• Or more accurately, crowd skirting.

    I haven’t been a huge fan of crowds the past year. I get nervous, antsy. A need to break away, get fresh air.

    It’s been more noticeable of late. Jason & Paige’s wedding reception, and then Uncle Roy’s funeral.

    It’s not me being anti-social, it’s becoming overwhelmed with the number of people. And while I’d like to go out and enjoy World Pride, I hesitate because of the sheer number of people. This thing that makes me proud in my city also has me hiding behind a computer screen instead.

    Something’s gotta give.

  • I’ve been listening to talk radio when I get up in the morning. Couldn’t tell you why. I could just as easily get my news from the 24 hour news channels.

    The usual talking heads, the same take on current events.

    Ugh, my nose won’t stop running. Allergies are a killer this year.

    Last night I had a beer. This is only significant because I went to the beer store and brought some home. I don’t think I’ve had beer in this place since I moved in. My previous roommate however, was a collector. When he finally moved out and he recycled the cans, I swear he could’ve made back $10 in empties (at 5 cents a can; you do the math).

    Eh, I’m pushing for something to write this morning. It’s too early.

  • So very tired tonight. Frustrating day at work, got the best of me.

    I felt it building, but had no stop gap. No release valve to slowly let out the pressure.

    Days like this beat on me pretty hard.  Sometimes I can find an out.

    Today I couldn’t.

    But I survived it.

    And I remind myself that tomorrow’s a new day. A day of second chances.

    Right?

  • I had a very dark moment earlier tonight. So ridiculously hellish that I nearly laughed. But the seriousness behind this… joke.

    Not at all good.

    Let’s not have that happen again, please.

  • I don’t feel like myself today.

    I don’t feel anything.

  • I heard the news today, oh boy.

    My Uncle Roy passed earlier in the day. He’d taken a hard fall a couple of weeks ago and had been in hospital since. It scrambled his memories; he had difficulty remembering his family, if at all. He’d broken a hip. For a bit it looked like he was recovering. I ran into my cousin downtown on Thursday and I’d asked about him. She said he was back in ICU.

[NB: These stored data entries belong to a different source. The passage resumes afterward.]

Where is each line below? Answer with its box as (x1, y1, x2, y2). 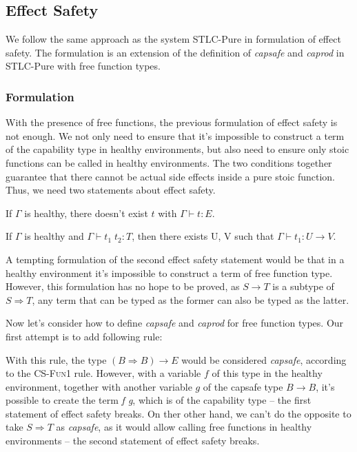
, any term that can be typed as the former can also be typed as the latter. (32, 292, 349, 307)
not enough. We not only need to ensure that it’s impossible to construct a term (6, 128, 345, 143)
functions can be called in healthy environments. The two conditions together (6, 155, 332, 169)
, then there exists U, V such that (132, 229, 274, 243)
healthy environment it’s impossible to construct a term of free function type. (6, 265, 333, 280)
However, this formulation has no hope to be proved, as (6, 279, 240, 294)
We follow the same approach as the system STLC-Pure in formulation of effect (6, 32, 341, 46)
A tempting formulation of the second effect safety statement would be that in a (6, 251, 345, 266)
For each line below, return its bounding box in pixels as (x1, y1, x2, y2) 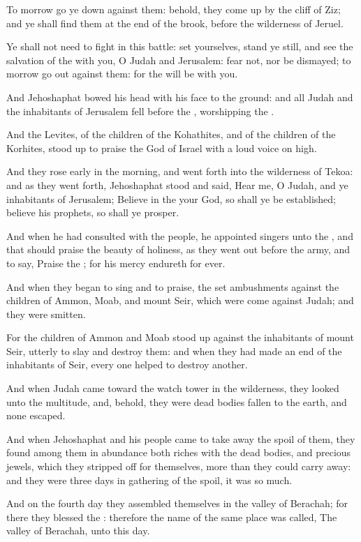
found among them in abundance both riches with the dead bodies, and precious (6, 445, 351, 460)
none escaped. (6, 408, 66, 423)
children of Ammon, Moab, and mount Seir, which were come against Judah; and (6, 293, 354, 308)
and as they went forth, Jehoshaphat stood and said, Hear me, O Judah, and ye (6, 177, 348, 192)
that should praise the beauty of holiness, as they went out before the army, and (6, 242, 351, 257)
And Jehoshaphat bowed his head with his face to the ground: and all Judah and (6, 89, 353, 104)
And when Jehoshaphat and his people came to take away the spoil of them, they (6, 431, 355, 446)
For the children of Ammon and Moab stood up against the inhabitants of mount (6, 330, 354, 345)
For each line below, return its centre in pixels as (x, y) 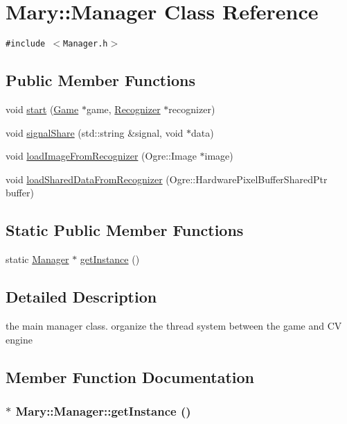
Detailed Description (81, 297)
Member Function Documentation (130, 376)
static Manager (37, 259)
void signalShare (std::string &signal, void (95, 132)
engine (19, 339)
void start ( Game (42, 109)
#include (26, 44)
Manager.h (86, 44)
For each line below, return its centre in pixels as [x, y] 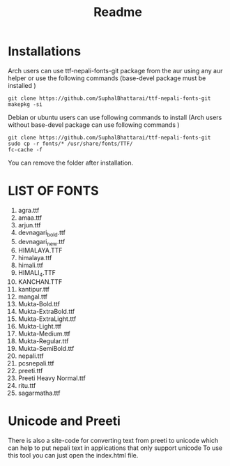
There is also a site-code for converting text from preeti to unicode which [113, 441]
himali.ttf [31, 265]
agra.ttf [29, 210]
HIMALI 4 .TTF [37, 274]
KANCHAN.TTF [40, 282]
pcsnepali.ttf [36, 363]
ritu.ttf [27, 386]
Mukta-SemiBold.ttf [46, 349]
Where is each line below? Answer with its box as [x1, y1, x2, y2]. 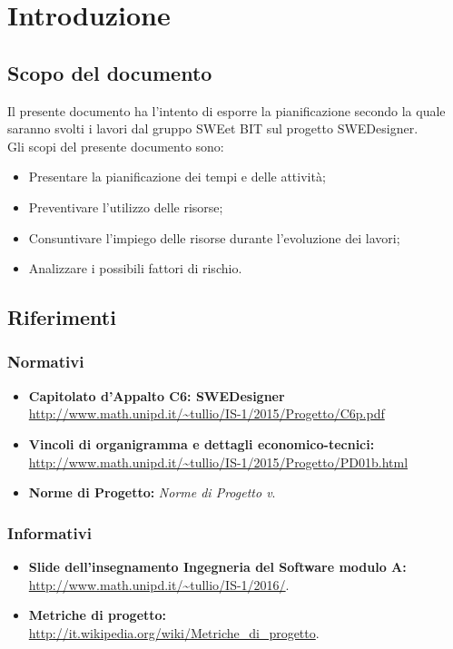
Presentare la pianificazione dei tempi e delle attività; [28, 167, 326, 186]
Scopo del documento [7, 58, 212, 86]
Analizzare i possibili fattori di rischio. [28, 259, 242, 278]
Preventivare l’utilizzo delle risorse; [28, 197, 223, 216]
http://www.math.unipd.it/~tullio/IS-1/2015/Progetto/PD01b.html [28, 452, 409, 471]
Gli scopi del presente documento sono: [7, 136, 224, 155]
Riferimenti [7, 303, 116, 331]
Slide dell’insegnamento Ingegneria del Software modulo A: [28, 556, 407, 575]
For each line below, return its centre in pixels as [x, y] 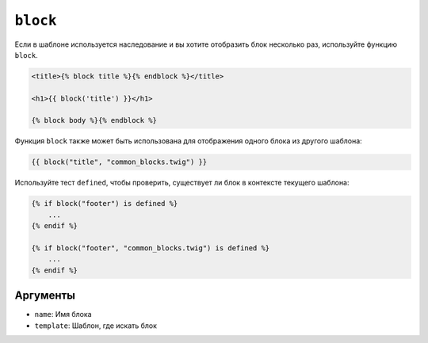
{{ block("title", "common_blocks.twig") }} [119, 162]
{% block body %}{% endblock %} [94, 120]
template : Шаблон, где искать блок [96, 326]
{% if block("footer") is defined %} [105, 204]
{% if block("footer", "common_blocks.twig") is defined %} [151, 248]
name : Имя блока [63, 314]
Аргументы [45, 296]
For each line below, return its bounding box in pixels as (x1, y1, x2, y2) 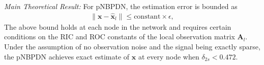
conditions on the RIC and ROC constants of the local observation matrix (4, 31, 235, 42)
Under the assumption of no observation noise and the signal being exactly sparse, (4, 41, 260, 52)
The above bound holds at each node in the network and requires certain (4, 21, 231, 32)
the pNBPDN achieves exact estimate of (4, 51, 130, 61)
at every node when (138, 51, 199, 61)
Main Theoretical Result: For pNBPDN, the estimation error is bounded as (4, 1, 238, 11)
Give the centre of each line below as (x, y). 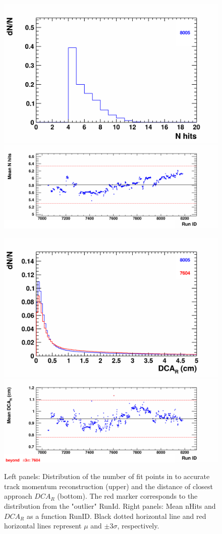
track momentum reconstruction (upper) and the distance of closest (108, 486)
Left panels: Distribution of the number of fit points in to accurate (107, 476)
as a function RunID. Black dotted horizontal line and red (116, 516)
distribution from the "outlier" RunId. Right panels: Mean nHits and (110, 506)
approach (18, 496)
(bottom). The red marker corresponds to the (127, 496)
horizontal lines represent (43, 526)
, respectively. (138, 526)
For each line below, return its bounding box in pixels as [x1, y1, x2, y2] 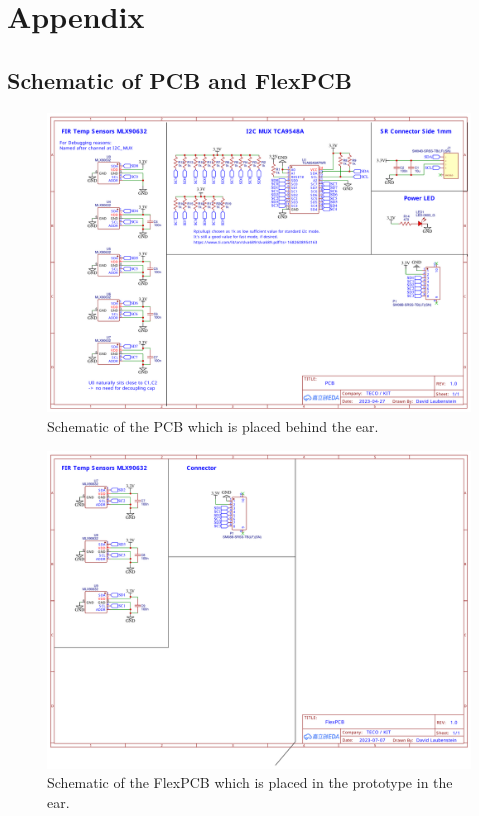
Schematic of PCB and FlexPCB [7, 64, 352, 95]
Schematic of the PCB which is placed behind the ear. [47, 415, 379, 436]
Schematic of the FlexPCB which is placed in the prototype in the [47, 772, 453, 793]
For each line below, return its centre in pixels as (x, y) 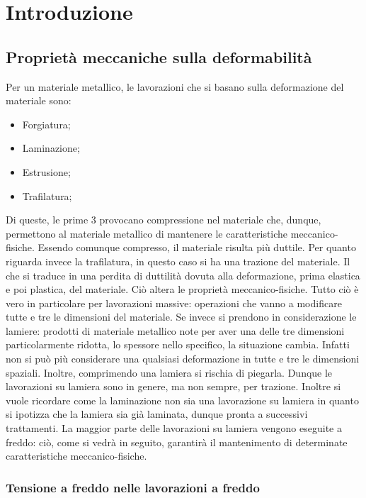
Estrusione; (46, 171)
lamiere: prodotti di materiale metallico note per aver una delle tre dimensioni (175, 330)
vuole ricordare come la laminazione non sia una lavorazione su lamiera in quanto (182, 400)
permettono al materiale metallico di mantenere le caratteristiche (147, 233)
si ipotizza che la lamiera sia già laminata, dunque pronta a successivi (157, 414)
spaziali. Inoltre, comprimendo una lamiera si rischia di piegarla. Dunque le (169, 372)
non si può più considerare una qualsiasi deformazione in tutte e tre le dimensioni (183, 359)
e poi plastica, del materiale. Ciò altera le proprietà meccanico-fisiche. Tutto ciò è (182, 289)
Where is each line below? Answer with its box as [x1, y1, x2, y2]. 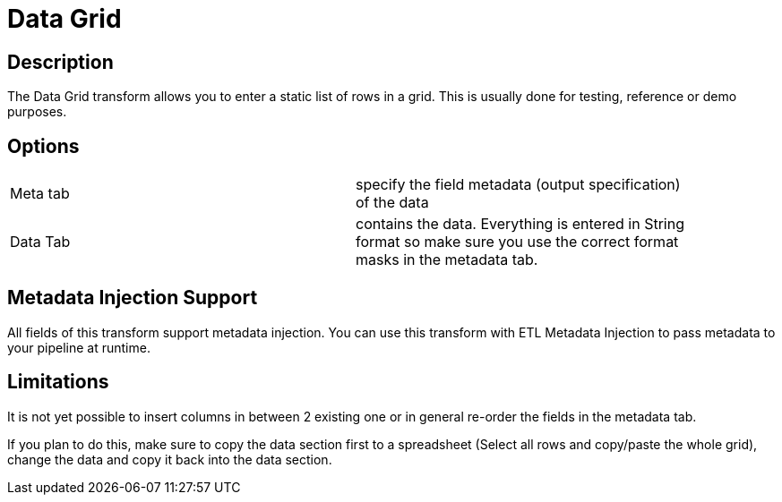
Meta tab [10, 184, 70, 203]
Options [7, 134, 80, 157]
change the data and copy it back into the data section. [7, 451, 332, 467]
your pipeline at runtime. [7, 339, 150, 355]
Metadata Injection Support [7, 286, 258, 310]
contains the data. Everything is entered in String [356, 215, 684, 234]
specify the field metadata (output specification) [356, 175, 681, 194]
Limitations [7, 370, 109, 394]
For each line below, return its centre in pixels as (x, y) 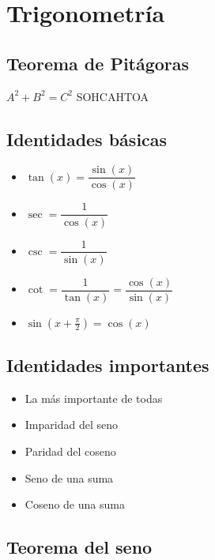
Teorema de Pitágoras (98, 63)
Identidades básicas (87, 139)
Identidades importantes (108, 365)
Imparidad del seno (71, 425)
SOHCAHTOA (113, 96)
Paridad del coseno (70, 451)
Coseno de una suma (75, 504)
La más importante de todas (94, 398)
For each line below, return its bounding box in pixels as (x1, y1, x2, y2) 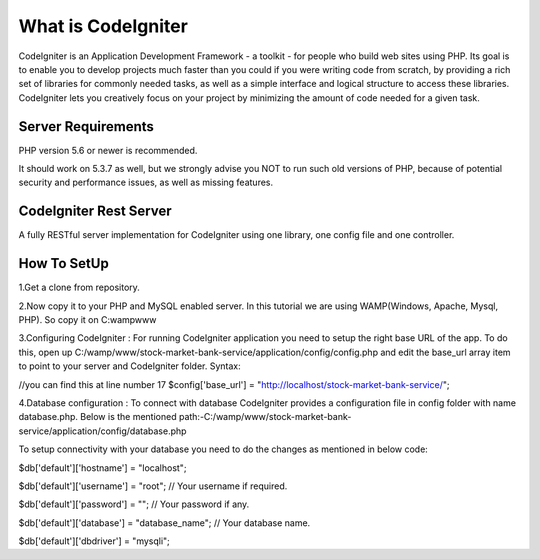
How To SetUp (18, 255, 109, 272)
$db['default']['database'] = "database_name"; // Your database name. (18, 516, 311, 529)
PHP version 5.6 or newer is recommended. (18, 144, 198, 156)
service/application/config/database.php (18, 425, 187, 437)
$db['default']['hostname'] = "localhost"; (18, 461, 187, 474)
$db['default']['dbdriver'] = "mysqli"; (18, 535, 170, 547)
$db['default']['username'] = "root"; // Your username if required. (18, 480, 288, 492)
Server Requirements (18, 118, 155, 135)
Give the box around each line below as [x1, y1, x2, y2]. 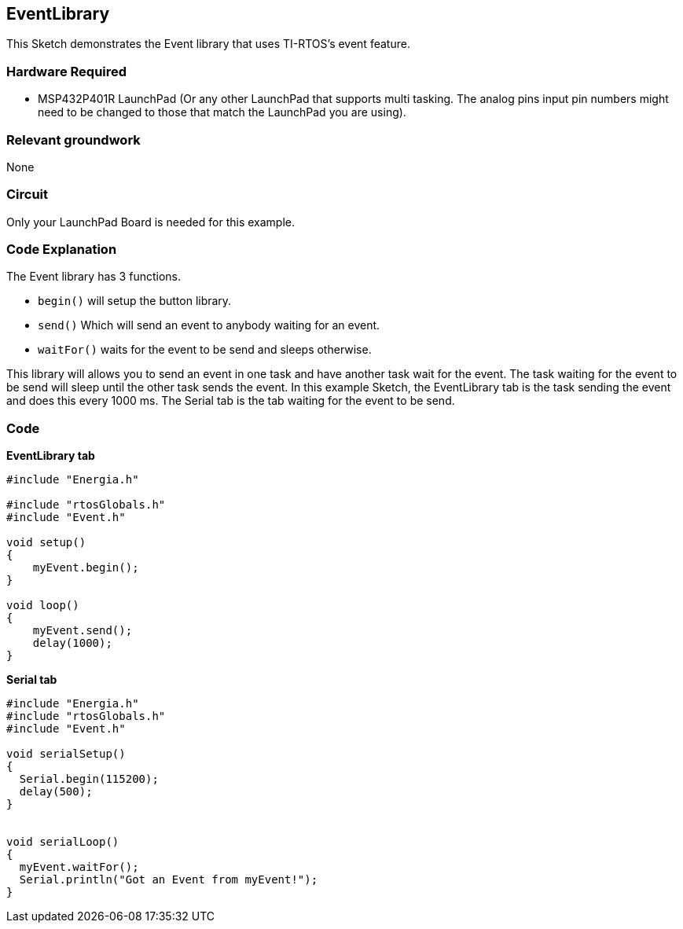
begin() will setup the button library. [38, 294, 232, 308]
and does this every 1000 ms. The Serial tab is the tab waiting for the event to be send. [6, 394, 455, 408]
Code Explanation [6, 241, 117, 258]
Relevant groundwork [6, 131, 141, 148]
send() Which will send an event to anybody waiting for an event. [38, 318, 380, 332]
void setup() [6, 536, 86, 549]
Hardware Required [6, 63, 127, 79]
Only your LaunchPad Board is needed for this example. [6, 215, 296, 229]
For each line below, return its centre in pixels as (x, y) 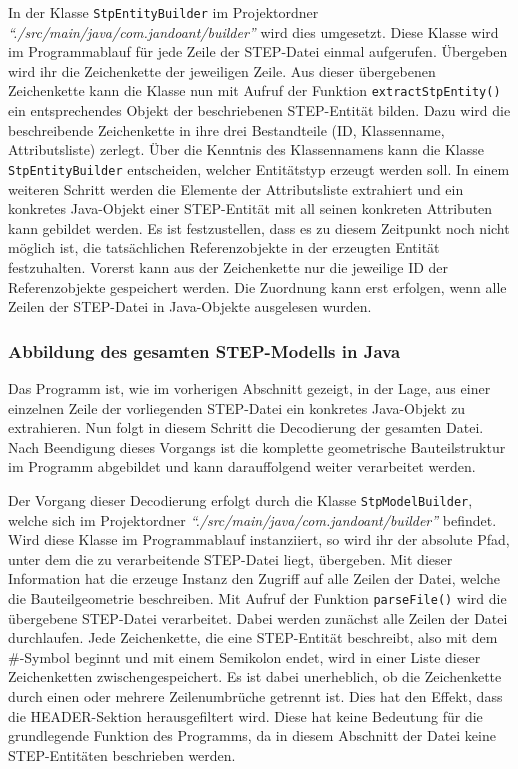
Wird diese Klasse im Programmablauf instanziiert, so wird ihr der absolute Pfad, (259, 539)
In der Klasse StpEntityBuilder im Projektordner (163, 12)
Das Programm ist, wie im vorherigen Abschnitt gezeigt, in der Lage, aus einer (249, 387)
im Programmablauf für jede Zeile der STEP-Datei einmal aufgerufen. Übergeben (258, 51)
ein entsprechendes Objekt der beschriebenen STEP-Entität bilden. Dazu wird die (259, 110)
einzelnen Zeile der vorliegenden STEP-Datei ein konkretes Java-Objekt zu (237, 407)
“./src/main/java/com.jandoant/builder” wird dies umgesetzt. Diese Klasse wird (253, 31)
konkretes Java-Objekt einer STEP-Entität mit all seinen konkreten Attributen (250, 208)
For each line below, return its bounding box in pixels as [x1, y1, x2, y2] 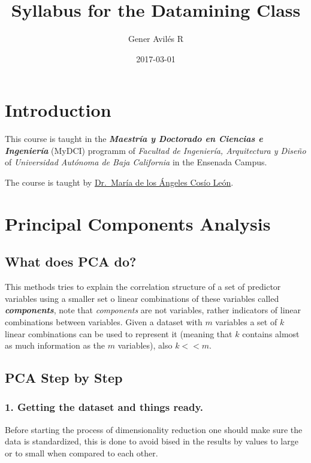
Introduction [5, 98, 111, 122]
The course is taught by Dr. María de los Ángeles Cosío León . [5, 176, 234, 189]
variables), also [117, 339, 173, 352]
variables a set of [215, 315, 277, 328]
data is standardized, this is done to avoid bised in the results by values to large [5, 435, 298, 447]
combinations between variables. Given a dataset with [5, 315, 203, 328]
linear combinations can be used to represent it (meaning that [5, 327, 233, 340]
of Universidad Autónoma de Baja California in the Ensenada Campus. [5, 156, 267, 168]

    I’m very numb right now. My mom’s side of the family hasn’t been exactly close. We see each other mainly and weddings and. Well. Yeah.

    Maybe it’s the shock of it all. Or the timing. I don’t know.

    I just know I’ll never see him again. Gotta figure out how I’m going to make the funeral.

    Stop all the clocks, cut off the telephone,
    Prevent the dog from barking with a juicy bone,
    Silence the pianos and with muffled drum
    Bring out the coffin, let the mourners come.

    Let aeroplanes circle moaning overhead
    Scribbling on the sky the message He Is Dead,
    Put crepe bows round the white necks of the public doves,
    Let the traffic policemen wear black cotton gloves.

    W.H. Auden

  • What I thought was an overpayment from the agency, isn’t. I am apparently not good at math.

  • I was going to make a Webster’s/Urban dictionary joke about tonight’s election.

    But I’m not.

    I’d comment about how quickly Hudak jumped out of his leadership chair.

    But I’m not gonna.

    I like to argue politics.

    But I’m stopping now.

    I made comments earlier on Facebook.

    But I’m done.

    I’m happy this is over.

    Tomorrow I want to focus on something else. Like. Me.

    it’s not wrong to be a little selfish. I need to concentrate on my own healing. It dawned on me earlier that I’m on an upswing.

    I’d like it to continue.

  • This should be the final month of my bankruptcy. I haven’t heard officially yet, one way or the other.

    It’s driving me mental Like being in purgatory; you can see your version of Heaven just off on the horizon, but you can also smell the sulfur wafting behind you. And you don’t want to turn around, even for an instant, because Azazel might be reaching out with a clawed fist.

    I’m trying to stay positive, yet am acting pragmatically. My Trustee said back in May that I didn’t have to record my expenses this month, but I’m doing it anyway. 2014 started out total shit, but the spring’s been good to me. Summer could be the same. But I’m still waiting for shoes to drop. I even had a moment today that reminded me of the slide I was starting this time last year. I don’t want to go there again.

    Please.

  • I’m having a moment. Several, actually.

    And I can’t explain why. I know why, I just can’t talk about it. It won’t come out.